Mahasiswa Ini Tarik-menarik dengan Tiga Rampok Motor

Pencurian-Motor.jpg
(RIAUONLINE.CO.ID/ISTIMEWA)

RIAU ONLINE, PEKANBARU - Jika anda berhenti apakah di minimarket atau di rumah, walau sebentar saja, harus lebih berhati-hati dan waspada. Jangan sampai kunci motor yang masih tergantung di stang, mengundang kawanan rampok motor untuk beraksi. 

 

Ini dialami mahasiswi sebuah perguruan tinggi di Pekanbaru, Novita Sari, Jumat siang, 13 Maret 2016. Ketika itu, korban sempat tarik-menarik dengan tiga perampok sepeda motor. 

 

"Saat mengetahui motor korban hendak dibawa lari ketiga tersangka, sempat terjadi tarik-menarik. Namun, usaha itu sia-sia, dan pelaku berhasil membawa kabur motor korban," kata Kasat Reskrim Polresta Pekanbaru, Kompol Bimo Arianto, melaluui Wakil Kasat Reskrim, AKP Arry Prasetyo, Senin, 16 Mei 2016, kepada RIAUONLINE.CO.ID

 

Baca Juga: Komplotan Curanmor Yang Suka Mencuri di Masjid Tertangkap

 

Mantan Kanit Reskrim Polsek Bukit Raya ini menjelaskan, aksi ketiganya tak berlangsung lama. Minggu, 15 Mei 2016, ketiganya dibekuk Buser Polresta Pekanbaru di Jalan HR Subarrantas Gang Buntu, Pekanbaru. 

 

Ketiga pelaku begal ini antara lain, Andika saputra, seorang residivis curas) masih berusia 19 tahun, warga Jalan Kubang Raya, Panam Pekanbaru. Pelaku berikutnya, Ahwa Andika, juga seorang residivis curas, berumur 21 tahun, tidak bekerja dan beralamat Jalan Garuda Sakti Gg. Buluh Cina, Tampan, Pelanbaru.

 

"Pelaku ketiga, Roni Saputra, 25 tahun, pekerjaan sopir, warga Jalan HR Subrantas, Panam Gg Buntu Pekanbaru. Jadi ketiganya ditangkap di rumah Roni ini," kata Arry. 

 

Dari tangan pelaku, tutur Arry, disita STNK sepeda motor Beat biru putih milik korban, Yamaha Mio Soul hitam putih yang dicuri di Jalan Kaharuddin Nasution, dekat UIR dan Yamaha Mio Sporty.
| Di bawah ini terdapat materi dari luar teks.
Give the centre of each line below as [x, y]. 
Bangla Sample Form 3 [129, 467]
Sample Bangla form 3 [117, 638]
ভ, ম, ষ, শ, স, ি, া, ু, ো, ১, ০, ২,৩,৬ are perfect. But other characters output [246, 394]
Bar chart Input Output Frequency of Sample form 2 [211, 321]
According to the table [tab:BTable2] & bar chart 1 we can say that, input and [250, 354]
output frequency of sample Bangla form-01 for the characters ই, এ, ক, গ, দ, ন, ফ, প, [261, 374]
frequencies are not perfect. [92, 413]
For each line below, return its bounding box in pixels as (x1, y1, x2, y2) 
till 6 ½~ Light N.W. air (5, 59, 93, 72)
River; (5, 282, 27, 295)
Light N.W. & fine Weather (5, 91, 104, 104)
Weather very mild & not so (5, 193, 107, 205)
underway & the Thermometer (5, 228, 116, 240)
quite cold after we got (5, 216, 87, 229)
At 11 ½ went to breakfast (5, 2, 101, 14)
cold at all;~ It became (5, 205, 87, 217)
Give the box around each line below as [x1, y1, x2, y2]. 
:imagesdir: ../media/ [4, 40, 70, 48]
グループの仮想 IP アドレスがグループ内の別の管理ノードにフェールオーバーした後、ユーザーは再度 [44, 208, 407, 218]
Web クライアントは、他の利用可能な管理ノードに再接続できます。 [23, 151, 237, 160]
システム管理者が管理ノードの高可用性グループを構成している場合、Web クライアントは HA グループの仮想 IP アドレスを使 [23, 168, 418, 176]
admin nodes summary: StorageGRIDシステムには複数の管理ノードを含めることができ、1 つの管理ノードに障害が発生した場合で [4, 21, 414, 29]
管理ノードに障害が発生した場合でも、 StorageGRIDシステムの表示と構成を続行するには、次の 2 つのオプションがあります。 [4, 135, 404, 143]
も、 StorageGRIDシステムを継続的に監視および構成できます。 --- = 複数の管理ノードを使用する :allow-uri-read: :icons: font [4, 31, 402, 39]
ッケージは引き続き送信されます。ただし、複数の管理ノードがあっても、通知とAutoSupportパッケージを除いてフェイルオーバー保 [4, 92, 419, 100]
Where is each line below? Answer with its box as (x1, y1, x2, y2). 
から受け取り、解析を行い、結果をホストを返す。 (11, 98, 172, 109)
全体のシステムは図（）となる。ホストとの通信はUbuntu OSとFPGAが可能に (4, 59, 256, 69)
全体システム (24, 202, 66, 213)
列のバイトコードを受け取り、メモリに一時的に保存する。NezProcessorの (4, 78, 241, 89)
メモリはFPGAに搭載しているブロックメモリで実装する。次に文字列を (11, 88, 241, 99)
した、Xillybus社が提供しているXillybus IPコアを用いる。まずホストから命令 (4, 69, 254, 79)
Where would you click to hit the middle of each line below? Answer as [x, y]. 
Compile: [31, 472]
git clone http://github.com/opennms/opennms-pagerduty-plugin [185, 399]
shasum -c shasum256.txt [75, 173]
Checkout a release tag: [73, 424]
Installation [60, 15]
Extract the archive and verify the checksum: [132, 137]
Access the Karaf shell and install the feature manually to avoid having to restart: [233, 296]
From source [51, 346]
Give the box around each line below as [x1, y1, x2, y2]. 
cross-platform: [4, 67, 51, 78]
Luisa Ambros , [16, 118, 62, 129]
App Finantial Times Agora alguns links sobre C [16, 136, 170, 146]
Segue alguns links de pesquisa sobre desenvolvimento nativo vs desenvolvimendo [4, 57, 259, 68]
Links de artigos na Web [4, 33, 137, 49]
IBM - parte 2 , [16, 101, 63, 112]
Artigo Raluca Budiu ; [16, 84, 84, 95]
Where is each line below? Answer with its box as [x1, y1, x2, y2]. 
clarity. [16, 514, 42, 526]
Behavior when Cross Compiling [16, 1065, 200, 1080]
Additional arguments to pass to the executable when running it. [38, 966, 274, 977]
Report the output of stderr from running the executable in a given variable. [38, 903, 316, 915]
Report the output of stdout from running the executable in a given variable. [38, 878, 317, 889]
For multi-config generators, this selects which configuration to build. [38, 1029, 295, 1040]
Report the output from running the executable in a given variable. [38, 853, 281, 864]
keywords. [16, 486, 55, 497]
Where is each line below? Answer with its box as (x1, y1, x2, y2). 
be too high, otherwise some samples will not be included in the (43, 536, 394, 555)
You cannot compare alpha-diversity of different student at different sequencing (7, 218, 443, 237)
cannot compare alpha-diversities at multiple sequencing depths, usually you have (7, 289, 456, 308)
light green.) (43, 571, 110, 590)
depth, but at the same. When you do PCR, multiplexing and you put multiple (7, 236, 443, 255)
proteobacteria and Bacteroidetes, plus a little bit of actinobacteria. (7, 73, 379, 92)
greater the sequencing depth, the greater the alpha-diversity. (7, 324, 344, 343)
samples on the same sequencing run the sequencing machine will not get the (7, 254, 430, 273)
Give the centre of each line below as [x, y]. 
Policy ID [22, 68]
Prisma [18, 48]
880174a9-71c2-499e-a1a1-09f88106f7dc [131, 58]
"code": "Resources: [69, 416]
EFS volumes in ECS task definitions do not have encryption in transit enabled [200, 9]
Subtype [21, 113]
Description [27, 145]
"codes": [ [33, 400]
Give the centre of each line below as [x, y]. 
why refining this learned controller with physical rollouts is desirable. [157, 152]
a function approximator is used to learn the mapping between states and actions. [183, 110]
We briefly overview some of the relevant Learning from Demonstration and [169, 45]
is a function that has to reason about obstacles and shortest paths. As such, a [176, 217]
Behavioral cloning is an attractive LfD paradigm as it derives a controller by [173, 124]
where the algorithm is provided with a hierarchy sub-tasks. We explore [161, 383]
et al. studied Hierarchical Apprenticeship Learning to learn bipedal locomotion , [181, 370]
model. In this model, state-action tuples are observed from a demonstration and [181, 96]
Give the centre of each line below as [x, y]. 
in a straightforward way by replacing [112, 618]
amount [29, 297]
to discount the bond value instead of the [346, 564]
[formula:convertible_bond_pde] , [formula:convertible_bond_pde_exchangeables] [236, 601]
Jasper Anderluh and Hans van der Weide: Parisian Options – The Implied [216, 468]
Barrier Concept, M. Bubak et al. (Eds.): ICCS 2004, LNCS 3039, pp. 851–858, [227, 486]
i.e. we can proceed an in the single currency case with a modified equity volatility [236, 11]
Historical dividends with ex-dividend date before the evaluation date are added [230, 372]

Tak hanya itu, jelas mantan Kanit Reskrim Polsek Lima Puluh tersebut, juga diamankan beberapa kap mesin sepeda motor, tiga unit kunci leter T. 

 

Pencuri Motor

 

"Ketiganya beraksi di Jalan Bangau Sakti Panam, Kaharuddin Nasution dekat UIR, sekitar Maret 2016 dengan bukti Yamaha Mio Soul Hitam Putih, Jalan Pasir Putih, Bukit Raya, sekitar April 2016, dengan barang bukti Yamaha Mio Sporty warna hitam dan terakhir SPBU sebelah PO Lorena, Arengka Pekanbaru, sekitar Maret 2016, dengan bukti Yamaha Mio warna Kuning," kata Arry. 

 

Klik Juga: Lima Perampok Toko Emas Kampar di Ringkus

 

Saat ditanyakan, seperti pola kerja ketiga pencuri motor tersebut, laki-laki berusia 35 tahun ini menjelaskan, pelaku berkeliling sambil melihat kiri kanan, mana yang akan dijadikan target sasaran berikutnya. 

 

Biasanya, kata Arry, motor yang menjadi target sedang parkir depan ruko dengan kunci tergantung di stang motor siang hari. "Untuk saat ini Tersangka masih dalam pemeriksaan dan pengembangan lebih lanjut. Terhadap tersangka dikenakan Pasal 363 KUHP tentang Curat dengan ancaman maksimal 7 tahun penjara," pungkasnya.